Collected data
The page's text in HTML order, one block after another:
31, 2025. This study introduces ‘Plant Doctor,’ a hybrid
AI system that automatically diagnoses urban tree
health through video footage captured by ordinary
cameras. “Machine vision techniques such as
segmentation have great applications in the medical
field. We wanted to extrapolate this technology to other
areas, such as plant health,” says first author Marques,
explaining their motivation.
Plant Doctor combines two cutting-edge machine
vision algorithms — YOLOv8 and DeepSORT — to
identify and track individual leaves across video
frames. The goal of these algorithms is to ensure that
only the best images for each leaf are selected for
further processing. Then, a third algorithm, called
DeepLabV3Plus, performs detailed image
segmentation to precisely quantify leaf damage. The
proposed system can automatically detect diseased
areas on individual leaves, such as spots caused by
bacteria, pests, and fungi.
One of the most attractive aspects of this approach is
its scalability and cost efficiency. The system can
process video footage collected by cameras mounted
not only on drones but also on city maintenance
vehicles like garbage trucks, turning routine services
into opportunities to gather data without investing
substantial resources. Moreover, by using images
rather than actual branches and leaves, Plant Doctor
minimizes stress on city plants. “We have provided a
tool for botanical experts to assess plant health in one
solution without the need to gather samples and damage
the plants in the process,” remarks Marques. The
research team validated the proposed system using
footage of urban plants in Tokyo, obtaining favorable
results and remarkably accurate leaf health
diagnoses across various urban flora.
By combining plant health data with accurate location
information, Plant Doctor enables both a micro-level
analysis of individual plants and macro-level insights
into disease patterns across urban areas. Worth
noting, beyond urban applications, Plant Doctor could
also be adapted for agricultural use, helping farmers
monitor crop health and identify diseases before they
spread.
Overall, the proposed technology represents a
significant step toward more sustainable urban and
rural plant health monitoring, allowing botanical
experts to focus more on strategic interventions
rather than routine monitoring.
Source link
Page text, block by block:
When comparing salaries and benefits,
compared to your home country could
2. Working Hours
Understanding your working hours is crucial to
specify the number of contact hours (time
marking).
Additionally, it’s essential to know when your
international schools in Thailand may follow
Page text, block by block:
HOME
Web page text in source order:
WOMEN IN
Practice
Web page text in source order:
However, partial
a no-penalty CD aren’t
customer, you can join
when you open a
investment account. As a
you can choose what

DESCRIPTION OF THE TASK
Output all of the data again. Match it exactly.

FINISHED TASK
The page's text in HTML order, one block after another:
31, 2025. This study introduces ‘Plant Doctor,’ a hybrid
AI system that automatically diagnoses urban tree
health through video footage captured by ordinary
cameras. “Machine vision techniques such as
segmentation have great applications in the medical
field. We wanted to extrapolate this technology to other
areas, such as plant health,” says first author Marques,
explaining their motivation.
Plant Doctor combines two cutting-edge machine
vision algorithms — YOLOv8 and DeepSORT — to
identify and track individual leaves across video
frames. The goal of these algorithms is to ensure that
only the best images for each leaf are selected for
further processing. Then, a third algorithm, called
DeepLabV3Plus, performs detailed image
segmentation to precisely quantify leaf damage. The
proposed system can automatically detect diseased
areas on individual leaves, such as spots caused by
bacteria, pests, and fungi.
One of the most attractive aspects of this approach is
its scalability and cost efficiency. The system can
process video footage collected by cameras mounted
not only on drones but also on city maintenance
vehicles like garbage trucks, turning routine services
into opportunities to gather data without investing
substantial resources. Moreover, by using images
rather than actual branches and leaves, Plant Doctor
minimizes stress on city plants. “We have provided a
tool for botanical experts to assess plant health in one
solution without the need to gather samples and damage
the plants in the process,” remarks Marques. The
research team validated the proposed system using
footage of urban plants in Tokyo, obtaining favorable
results and remarkably accurate leaf health
diagnoses across various urban flora.
By combining plant health data with accurate location
information, Plant Doctor enables both a micro-level
analysis of individual plants and macro-level insights
into disease patterns across urban areas. Worth
noting, beyond urban applications, Plant Doctor could
also be adapted for agricultural use, helping farmers
monitor crop health and identify diseases before they
spread.
Overall, the proposed technology represents a
significant step toward more sustainable urban and
rural plant health monitoring, allowing botanical
experts to focus more on strategic interventions
rather than routine monitoring.
Source link
Page text, block by block:
When comparing salaries and benefits,
compared to your home country could
2. Working Hours
Understanding your working hours is crucial to
specify the number of contact hours (time
marking).
Additionally, it’s essential to know when your
international schools in Thailand may follow
Page text, block by block:
HOME
Web page text in source order:
WOMEN IN
Practice
Web page text in source order:
However, partial
a no-penalty CD aren’t
customer, you can join
when you open a
investment account. As a
you can choose what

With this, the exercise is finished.